# In your opinion, which MBTI types make the best - employers, employees and business p



## JayShambles (Aug 9, 2016)

Guess if you need to.


----------



## Westy365 (Jun 21, 2012)

It depends on the business, but any type can be good at any of those roles. I'd say NJ's tend to fit most naturally in leadership roles, but that's not to say that other types can't be good leaders. 

When I worked at Chick-Fil-A, we had leaders who were INTJ, ESFP, ENTJ, ISFJ, and INFP—and all of them did a superb job. They worked together to utilize each other's strengths, and that made the business stronger. I loved working with all of them, because they each brought something unique to the table.


----------



## JayShambles (Aug 9, 2016)

Westy365 said:


> It depends on the business, but any type can be good at any of those roles. I'd say NJ's tend to fit most naturally in leadership roles, but that's not to say that other types can't be good leaders.
> 
> When I worked at Chick-Fil-A, we had leaders who were INTJ, ESFP, ENTJ, ISFJ, and INFP—and all of them did a superb job. They worked together to utilize each other's strengths, and that made the business stronger. I loved working with all of them, because they each brought something unique to the table.

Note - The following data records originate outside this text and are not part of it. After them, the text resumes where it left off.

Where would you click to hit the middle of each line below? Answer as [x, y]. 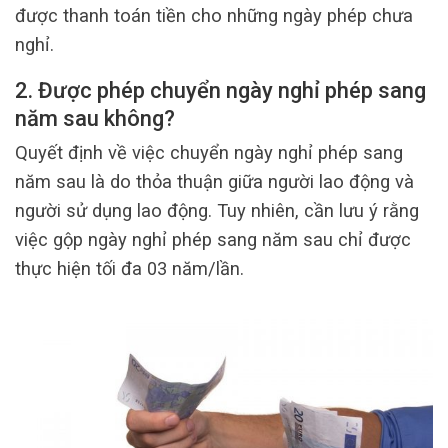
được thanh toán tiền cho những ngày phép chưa [214, 15]
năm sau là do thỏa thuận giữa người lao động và [214, 181]
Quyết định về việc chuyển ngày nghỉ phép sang [209, 152]
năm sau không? [95, 119]
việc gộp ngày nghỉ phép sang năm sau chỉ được [213, 239]
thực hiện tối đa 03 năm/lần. [129, 268]
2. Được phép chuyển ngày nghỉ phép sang [220, 91]
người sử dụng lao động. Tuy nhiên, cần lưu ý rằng [217, 210]

You're definitely right on which kind of business we're talking about

Though let's assume you were brainstorming business ideas and needed a business partner and an employee without knowing the business you're soon to bring to life. Which two MBTI types would you hire if you had to hire based on MBTI types.

I'd want an ENTJ business partner and employ an INTP


----------



## shameless (Apr 21, 2014)

Obviously stereotyping here but just in general
Because any type can be really superb or shitty on work ethic this is only pulling the best of each stereotype

You hire SPs for smooth production and skilled performance in task 
Seriously you want the people who just get the job done and use common sense without fucking around this is your crowd

You hire SJs for maintaining the status quo. Worker bees who I hate to grossly simplify them all, but they will maintain your pamphlet of work guidelines. They are the ''but technically'' generally speaking. They will be the best people to showcase if you have state come in, upper division CEOs or some crap doing viewing, public open houses etc. It should be obvious why. (I know even when I managed these were always the people I scheduled on important days as far as putting on the best front.)

NTJs are great at upper level administration calls. I prefer a fair NTJ then the few NFs which had made it there which I worked under. I am positive in my case my opinion is very much based on really preferring business first people 2nd. Why because with that approach the people actually get served. Funny how that works. I preface fair and healthy NTJ here tho. 

NTPs are the best brain stormers. Genius behind many operations. 
Great Consultants

NFs I truly do believe they are best suited for either public service, administrative support staff (you know offering a sentiment for thought to more hard nosed types like an NTJ, but not actually in control of EVERYTHING). 

NFs do make good leaders btw, just really prefacing here they make good expressive leaders. 

Ideally just in theory just assuming the type has good work ethic and is healthy and fair minded in my mind it goes something like this...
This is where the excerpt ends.